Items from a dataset
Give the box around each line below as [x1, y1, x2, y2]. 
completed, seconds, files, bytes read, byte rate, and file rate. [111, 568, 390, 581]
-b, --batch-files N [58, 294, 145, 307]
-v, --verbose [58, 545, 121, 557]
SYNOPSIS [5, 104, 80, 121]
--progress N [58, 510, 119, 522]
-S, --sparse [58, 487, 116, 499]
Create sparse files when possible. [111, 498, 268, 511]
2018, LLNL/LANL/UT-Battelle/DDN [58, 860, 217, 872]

---

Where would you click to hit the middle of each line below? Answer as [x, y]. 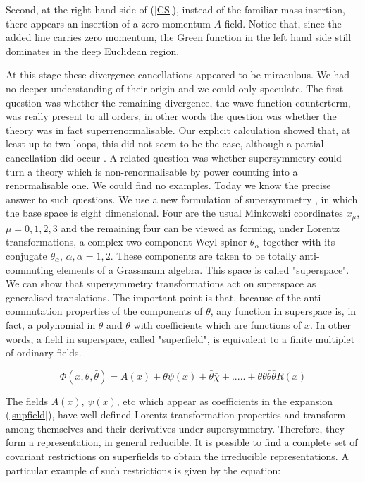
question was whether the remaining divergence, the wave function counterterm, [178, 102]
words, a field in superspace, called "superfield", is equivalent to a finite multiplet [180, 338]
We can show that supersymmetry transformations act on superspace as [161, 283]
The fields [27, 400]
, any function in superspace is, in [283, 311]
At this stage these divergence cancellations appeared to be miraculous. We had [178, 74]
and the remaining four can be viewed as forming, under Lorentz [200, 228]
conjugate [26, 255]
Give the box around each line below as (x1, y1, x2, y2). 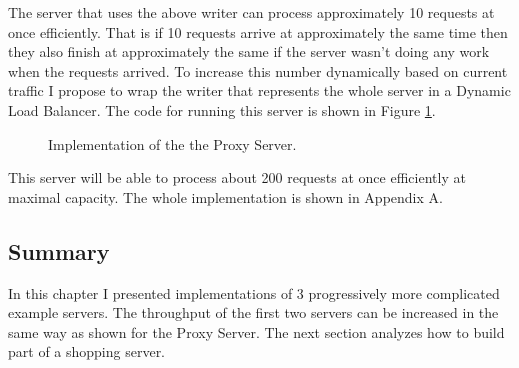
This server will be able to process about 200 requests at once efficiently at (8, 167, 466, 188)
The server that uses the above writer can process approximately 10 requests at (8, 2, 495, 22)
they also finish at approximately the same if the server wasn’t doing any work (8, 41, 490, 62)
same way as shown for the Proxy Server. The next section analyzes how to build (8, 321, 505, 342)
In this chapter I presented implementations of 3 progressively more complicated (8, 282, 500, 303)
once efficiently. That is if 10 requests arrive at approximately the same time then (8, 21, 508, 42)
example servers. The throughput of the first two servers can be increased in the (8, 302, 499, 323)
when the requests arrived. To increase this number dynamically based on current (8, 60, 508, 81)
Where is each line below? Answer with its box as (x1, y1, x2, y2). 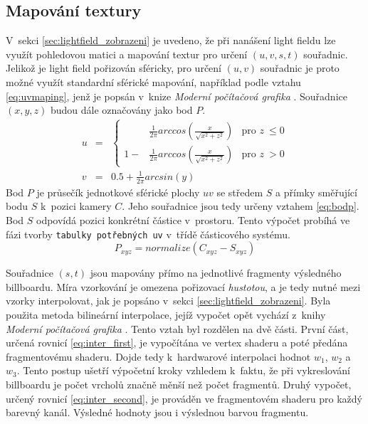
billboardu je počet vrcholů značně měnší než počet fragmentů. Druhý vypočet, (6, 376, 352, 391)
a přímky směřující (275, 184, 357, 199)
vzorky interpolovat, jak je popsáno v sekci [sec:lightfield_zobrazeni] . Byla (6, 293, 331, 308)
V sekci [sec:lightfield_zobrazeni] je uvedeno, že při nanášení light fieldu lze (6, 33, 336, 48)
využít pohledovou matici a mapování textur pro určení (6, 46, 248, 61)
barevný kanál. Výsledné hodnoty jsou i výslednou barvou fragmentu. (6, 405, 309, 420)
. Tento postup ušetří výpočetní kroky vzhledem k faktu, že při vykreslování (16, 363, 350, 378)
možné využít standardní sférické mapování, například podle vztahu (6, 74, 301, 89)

==

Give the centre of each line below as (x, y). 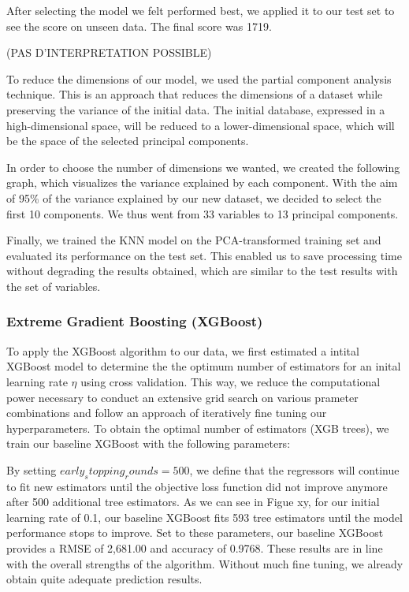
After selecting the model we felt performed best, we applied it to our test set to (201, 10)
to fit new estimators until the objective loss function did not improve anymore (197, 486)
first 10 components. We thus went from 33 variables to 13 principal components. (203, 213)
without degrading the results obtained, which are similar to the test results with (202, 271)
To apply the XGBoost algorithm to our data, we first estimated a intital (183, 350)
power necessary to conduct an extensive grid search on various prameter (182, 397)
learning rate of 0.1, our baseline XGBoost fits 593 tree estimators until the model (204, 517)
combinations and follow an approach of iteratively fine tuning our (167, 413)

__ACTION ITEM__
Filter the records, keeping only lines that contain "remaining", and show those lines.

__TASK OUTPUT__
question was whether the remaining divergence, the wave function counterterm, [178, 102]
and the remaining four can be viewed as forming, under Lorentz [200, 228]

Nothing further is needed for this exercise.